**Exercise details:**
Keeping pictures out of the copy, restate each record word for word.

----------

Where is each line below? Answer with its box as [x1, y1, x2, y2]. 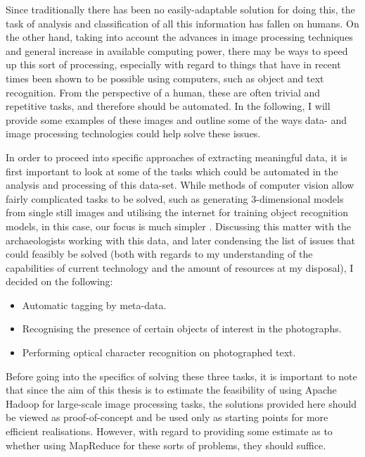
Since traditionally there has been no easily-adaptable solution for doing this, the [6, 2, 355, 16]
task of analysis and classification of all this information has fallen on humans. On [6, 15, 359, 30]
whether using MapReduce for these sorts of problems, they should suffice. [6, 437, 326, 452]
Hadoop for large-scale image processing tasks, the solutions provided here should [6, 396, 357, 411]
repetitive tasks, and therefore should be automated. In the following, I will [6, 99, 331, 113]
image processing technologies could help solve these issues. [6, 126, 261, 141]
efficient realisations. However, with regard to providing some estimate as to [6, 424, 333, 439]
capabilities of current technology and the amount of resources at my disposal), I [6, 260, 354, 275]
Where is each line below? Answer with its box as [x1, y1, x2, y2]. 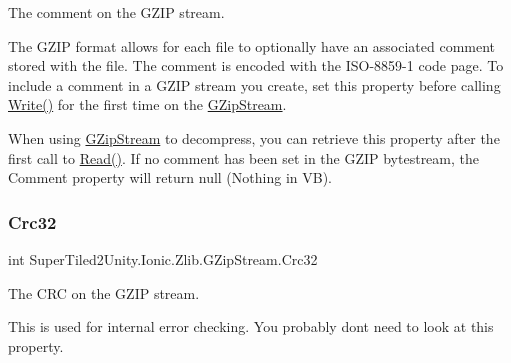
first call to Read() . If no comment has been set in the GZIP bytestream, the [8, 147, 479, 168]
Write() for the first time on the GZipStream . [8, 94, 287, 115]
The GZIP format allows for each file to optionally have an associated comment [8, 35, 496, 56]
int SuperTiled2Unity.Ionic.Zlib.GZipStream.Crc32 [8, 248, 318, 269]
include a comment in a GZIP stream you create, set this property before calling [8, 74, 501, 95]
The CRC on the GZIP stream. [8, 282, 200, 303]
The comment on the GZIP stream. [8, 2, 225, 22]
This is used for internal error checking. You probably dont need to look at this [8, 316, 494, 337]
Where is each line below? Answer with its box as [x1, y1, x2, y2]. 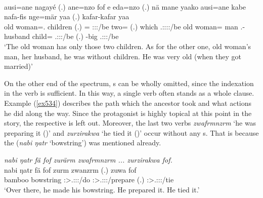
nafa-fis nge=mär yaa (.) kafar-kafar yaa [4, 11, 129, 22]
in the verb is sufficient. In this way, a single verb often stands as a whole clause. [4, 88, 254, 98]
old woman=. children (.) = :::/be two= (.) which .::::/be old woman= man [4, 21, 238, 31]
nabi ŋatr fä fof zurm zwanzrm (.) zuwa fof [4, 164, 137, 175]
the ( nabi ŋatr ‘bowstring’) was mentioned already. [4, 137, 161, 148]
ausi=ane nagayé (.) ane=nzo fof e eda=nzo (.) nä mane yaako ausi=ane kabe [4, 1, 246, 12]
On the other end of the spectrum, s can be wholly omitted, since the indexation [4, 77, 254, 88]
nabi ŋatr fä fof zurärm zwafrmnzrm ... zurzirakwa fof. [4, 154, 172, 165]
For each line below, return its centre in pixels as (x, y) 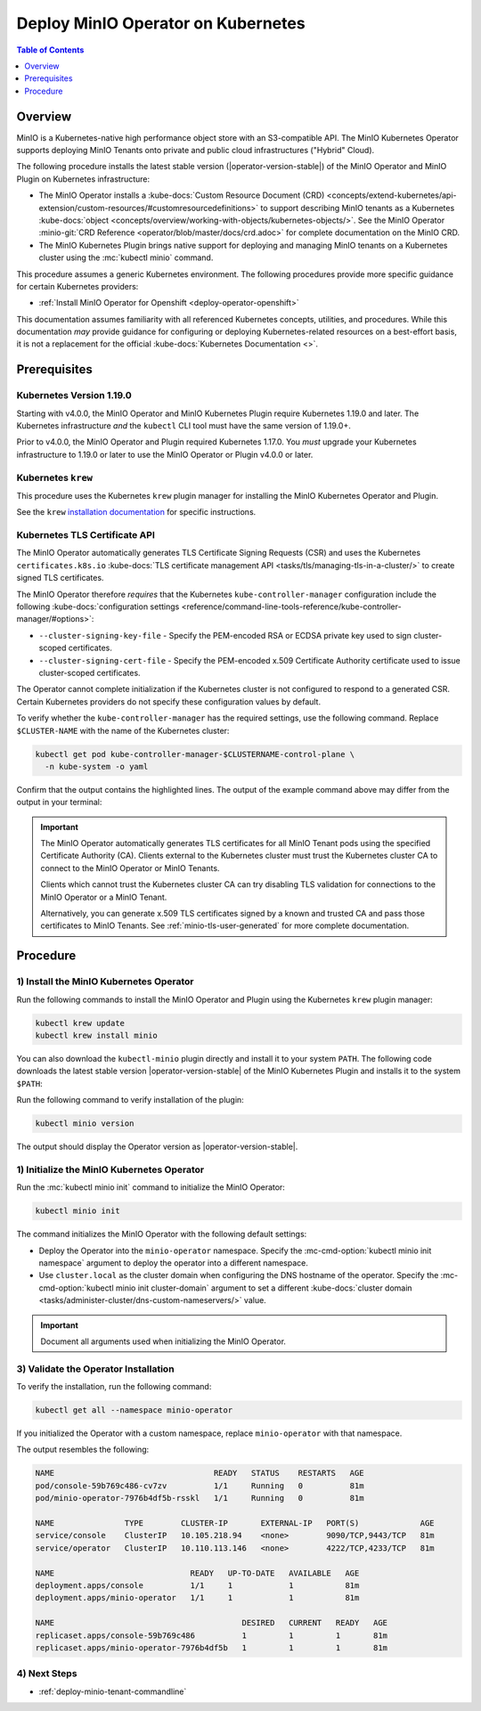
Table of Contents (50, 50)
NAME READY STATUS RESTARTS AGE (200, 1473)
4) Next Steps (47, 1674)
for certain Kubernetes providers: (77, 286)
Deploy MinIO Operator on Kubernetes (161, 23)
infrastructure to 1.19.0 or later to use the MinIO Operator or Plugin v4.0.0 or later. (165, 454)
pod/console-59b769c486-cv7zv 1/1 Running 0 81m (200, 1486)
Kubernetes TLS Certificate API (86, 535)
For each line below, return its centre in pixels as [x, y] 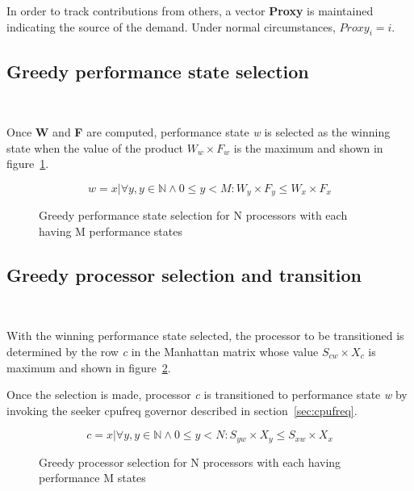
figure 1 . [28, 164]
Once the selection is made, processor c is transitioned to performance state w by [207, 394]
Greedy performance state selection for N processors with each [193, 215]
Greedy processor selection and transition [184, 275]
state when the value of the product [95, 147]
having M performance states [111, 231]
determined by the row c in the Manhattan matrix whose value [163, 351]
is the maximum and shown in [308, 147]
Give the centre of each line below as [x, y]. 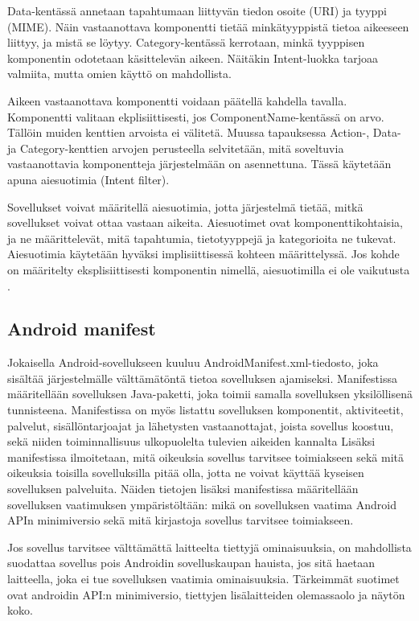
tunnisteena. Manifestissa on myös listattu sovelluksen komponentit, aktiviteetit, [205, 410]
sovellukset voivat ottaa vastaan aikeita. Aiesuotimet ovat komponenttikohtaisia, [205, 222]
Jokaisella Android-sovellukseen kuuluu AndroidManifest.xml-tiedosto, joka [193, 362]
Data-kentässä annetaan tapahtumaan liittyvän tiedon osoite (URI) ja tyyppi [197, 10]
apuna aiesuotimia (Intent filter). [88, 179]
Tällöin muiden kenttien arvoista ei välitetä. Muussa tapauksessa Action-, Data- [204, 132]
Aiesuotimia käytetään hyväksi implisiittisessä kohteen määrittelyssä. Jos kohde [203, 254]
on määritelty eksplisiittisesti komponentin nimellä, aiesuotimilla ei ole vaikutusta [209, 269]
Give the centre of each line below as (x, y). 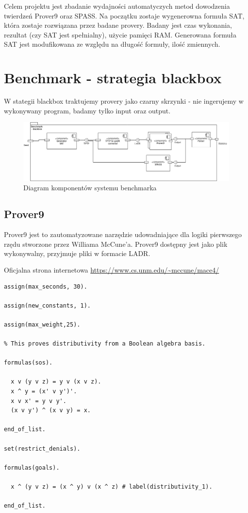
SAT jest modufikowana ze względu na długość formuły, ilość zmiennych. (112, 44)
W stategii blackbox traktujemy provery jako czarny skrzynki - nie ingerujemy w (124, 101)
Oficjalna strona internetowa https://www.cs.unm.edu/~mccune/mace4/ (112, 269)
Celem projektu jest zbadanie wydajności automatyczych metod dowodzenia (117, 6)
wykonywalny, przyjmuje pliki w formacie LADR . (77, 253)
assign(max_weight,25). (42, 324)
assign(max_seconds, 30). (46, 286)
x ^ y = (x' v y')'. (44, 392)
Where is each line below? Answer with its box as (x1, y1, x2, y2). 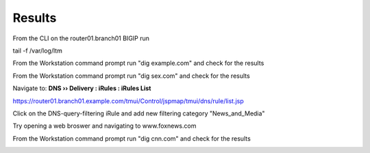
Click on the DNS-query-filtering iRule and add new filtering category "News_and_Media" (12, 109, 265, 117)
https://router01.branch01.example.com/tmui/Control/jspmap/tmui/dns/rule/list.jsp (12, 96, 245, 105)
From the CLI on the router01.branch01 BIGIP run (12, 34, 150, 42)
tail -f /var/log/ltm (12, 46, 63, 55)
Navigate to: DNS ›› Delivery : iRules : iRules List (12, 84, 151, 92)
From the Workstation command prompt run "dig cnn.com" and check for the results (12, 134, 251, 143)
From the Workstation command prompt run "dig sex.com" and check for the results (12, 72, 250, 80)
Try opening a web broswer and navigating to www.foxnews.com (12, 122, 197, 130)
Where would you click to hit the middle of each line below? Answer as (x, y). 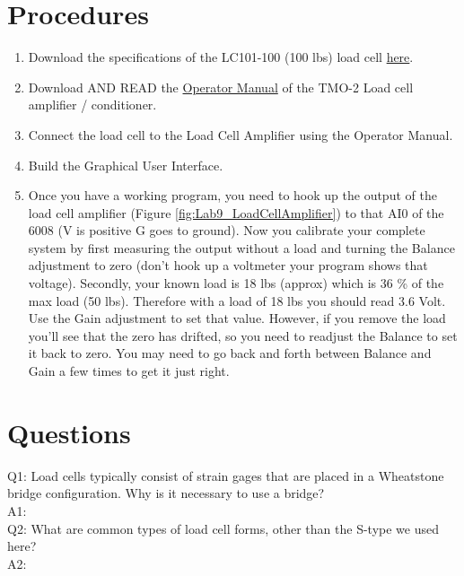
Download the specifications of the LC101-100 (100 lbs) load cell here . (221, 57)
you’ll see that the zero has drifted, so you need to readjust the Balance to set (243, 335)
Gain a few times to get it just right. (129, 371)
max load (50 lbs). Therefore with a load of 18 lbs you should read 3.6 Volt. (237, 300)
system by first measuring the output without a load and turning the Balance (241, 247)
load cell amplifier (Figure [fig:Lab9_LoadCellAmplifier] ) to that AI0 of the (236, 212)
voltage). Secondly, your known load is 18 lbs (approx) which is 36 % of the (236, 283)
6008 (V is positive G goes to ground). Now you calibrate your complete (227, 230)
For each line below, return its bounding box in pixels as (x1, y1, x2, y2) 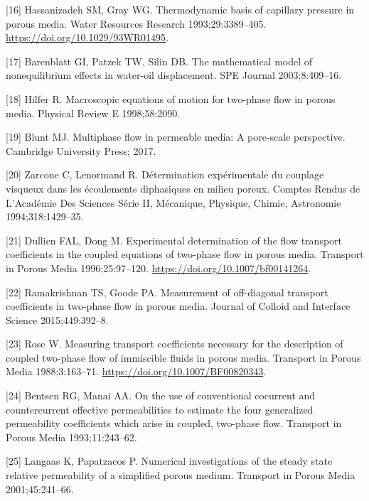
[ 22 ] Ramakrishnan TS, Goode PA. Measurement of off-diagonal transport (6, 284, 328, 299)
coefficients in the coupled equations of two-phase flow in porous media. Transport (6, 247, 364, 262)
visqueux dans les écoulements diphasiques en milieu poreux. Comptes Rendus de (6, 181, 360, 195)
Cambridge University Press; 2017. (6, 143, 156, 158)
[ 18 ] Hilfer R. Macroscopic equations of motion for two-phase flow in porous (6, 91, 336, 106)
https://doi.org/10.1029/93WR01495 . (6, 30, 169, 45)
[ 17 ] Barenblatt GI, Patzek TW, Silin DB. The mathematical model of (6, 53, 313, 68)
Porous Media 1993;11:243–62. (6, 429, 137, 444)

----------

**Result of this task:**
Where is each line below? Answer with its box as [x1, y1, x2, y2]. 
Since traditionally there has been no easily-adaptable solution for doing this, the [6, 2, 355, 16]
task of analysis and classification of all this information has fallen on humans. On [6, 15, 359, 30]
whether using MapReduce for these sorts of problems, they should suffice. [6, 437, 326, 452]
Hadoop for large-scale image processing tasks, the solutions provided here should [6, 396, 357, 411]
repetitive tasks, and therefore should be automated. In the following, I will [6, 99, 331, 113]
image processing technologies could help solve these issues. [6, 126, 261, 141]
efficient realisations. However, with regard to providing some estimate as to [6, 424, 333, 439]
capabilities of current technology and the amount of resources at my disposal), I [6, 260, 354, 275]
Where is each line below? Answer with its box as [x1, y1, x2, y2]. 
first call to Read() . If no comment has been set in the GZIP bytestream, the [8, 147, 479, 168]
Write() for the first time on the GZipStream . [8, 94, 287, 115]
The GZIP format allows for each file to optionally have an associated comment [8, 35, 496, 56]
int SuperTiled2Unity.Ionic.Zlib.GZipStream.Crc32 [8, 248, 318, 269]
include a comment in a GZIP stream you create, set this property before calling [8, 74, 501, 95]
The CRC on the GZIP stream. [8, 282, 200, 303]
The comment on the GZIP stream. [8, 2, 225, 22]
This is used for internal error checking. You probably dont need to look at this [8, 316, 494, 337]
Where is each line below? Answer with its box as [x1, y1, x2, y2]. 
nafa-fis nge=mär yaa (.) kafar-kafar yaa [4, 11, 129, 22]
in the verb is sufficient. In this way, a single verb often stands as a whole clause. [4, 88, 254, 98]
old woman=. children (.) = :::/be two= (.) which .::::/be old woman= man [4, 21, 238, 31]
nabi ŋatr fä fof zurm zwanzrm (.) zuwa fof [4, 164, 137, 175]
the ( nabi ŋatr ‘bowstring’) was mentioned already. [4, 137, 161, 148]
ausi=ane nagayé (.) ane=nzo fof e eda=nzo (.) nä mane yaako ausi=ane kabe [4, 1, 246, 12]
On the other end of the spectrum, s can be wholly omitted, since the indexation [4, 77, 254, 88]
nabi ŋatr fä fof zurärm zwafrmnzrm ... zurzirakwa fof. [4, 154, 172, 165]
For each line below, return its centre in pixels as (x, y) 
Table of Contents (50, 50)
NAME READY STATUS RESTARTS AGE (200, 1473)
4) Next Steps (47, 1674)
for certain Kubernetes providers: (77, 286)
Deploy MinIO Operator on Kubernetes (161, 23)
infrastructure to 1.19.0 or later to use the MinIO Operator or Plugin v4.0.0 or later. (165, 454)
pod/console-59b769c486-cv7zv 1/1 Running 0 81m (200, 1486)
Kubernetes TLS Certificate API (86, 535)
For each line below, return its centre in pixels as [x, y] 
figure 1 . [28, 164]
Once the selection is made, processor c is transitioned to performance state w by [207, 394]
Greedy performance state selection for N processors with each [193, 215]
Greedy processor selection and transition [184, 275]
state when the value of the product [95, 147]
having M performance states [111, 231]
determined by the row c in the Manhattan matrix whose value [163, 351]
is the maximum and shown in [308, 147]
Give the centre of each line below as [x, y]. 
tunnisteena. Manifestissa on myös listattu sovelluksen komponentit, aktiviteetit, [205, 410]
sovellukset voivat ottaa vastaan aikeita. Aiesuotimet ovat komponenttikohtaisia, [205, 222]
Jokaisella Android-sovellukseen kuuluu AndroidManifest.xml-tiedosto, joka [193, 362]
Data-kentässä annetaan tapahtumaan liittyvän tiedon osoite (URI) ja tyyppi [197, 10]
apuna aiesuotimia (Intent filter). [88, 179]
Tällöin muiden kenttien arvoista ei välitetä. Muussa tapauksessa Action-, Data- [204, 132]
Aiesuotimia käytetään hyväksi implisiittisessä kohteen määrittelyssä. Jos kohde [203, 254]
on määritelty eksplisiittisesti komponentin nimellä, aiesuotimilla ei ole vaikutusta [209, 269]
Give the centre of each line below as (x, y). 
SAT jest modufikowana ze względu na długość formuły, ilość zmiennych. (112, 44)
W stategii blackbox traktujemy provery jako czarny skrzynki - nie ingerujemy w (124, 101)
Oficjalna strona internetowa https://www.cs.unm.edu/~mccune/mace4/ (112, 269)
Celem projektu jest zbadanie wydajności automatyczych metod dowodzenia (117, 6)
wykonywalny, przyjmuje pliki w formacie LADR . (77, 253)
assign(max_weight,25). (42, 324)
assign(max_seconds, 30). (46, 286)
x ^ y = (x' v y')'. (44, 392)
Where is each line below? Answer with its box as (x1, y1, x2, y2). 
Click on the DNS-query-filtering iRule and add new filtering category "News_and_Media" (12, 109, 265, 117)
https://router01.branch01.example.com/tmui/Control/jspmap/tmui/dns/rule/list.jsp (12, 96, 245, 105)
From the CLI on the router01.branch01 BIGIP run (12, 34, 150, 42)
tail -f /var/log/ltm (12, 46, 63, 55)
Navigate to: DNS ›› Delivery : iRules : iRules List (12, 84, 151, 92)
From the Workstation command prompt run "dig cnn.com" and check for the results (12, 134, 251, 143)
From the Workstation command prompt run "dig sex.com" and check for the results (12, 72, 250, 80)
Try opening a web broswer and navigating to www.foxnews.com (12, 122, 197, 130)
Where would you click to hit the middle of each line below? Answer as (x, y). 
Download the specifications of the LC101-100 (100 lbs) load cell here . (221, 57)
you’ll see that the zero has drifted, so you need to readjust the Balance to set (243, 335)
Gain a few times to get it just right. (129, 371)
max load (50 lbs). Therefore with a load of 18 lbs you should read 3.6 Volt. (237, 300)
system by first measuring the output without a load and turning the Balance (241, 247)
load cell amplifier (Figure [fig:Lab9_LoadCellAmplifier] ) to that AI0 of the (236, 212)
voltage). Secondly, your known load is 18 lbs (approx) which is 36 % of the (236, 283)
6008 (V is positive G goes to ground). Now you calibrate your complete (227, 230)
For each line below, return its bounding box in pixels as (x1, y1, x2, y2) 
[ 22 ] Ramakrishnan TS, Goode PA. Measurement of off-diagonal transport (6, 284, 328, 299)
coefficients in the coupled equations of two-phase flow in porous media. Transport (6, 247, 364, 262)
visqueux dans les écoulements diphasiques en milieu poreux. Comptes Rendus de (6, 181, 360, 195)
Cambridge University Press; 2017. (6, 143, 156, 158)
[ 18 ] Hilfer R. Macroscopic equations of motion for two-phase flow in porous (6, 91, 336, 106)
https://doi.org/10.1029/93WR01495 . (6, 30, 169, 45)
[ 17 ] Barenblatt GI, Patzek TW, Silin DB. The mathematical model of (6, 53, 313, 68)
Porous Media 1993;11:243–62. (6, 429, 137, 444)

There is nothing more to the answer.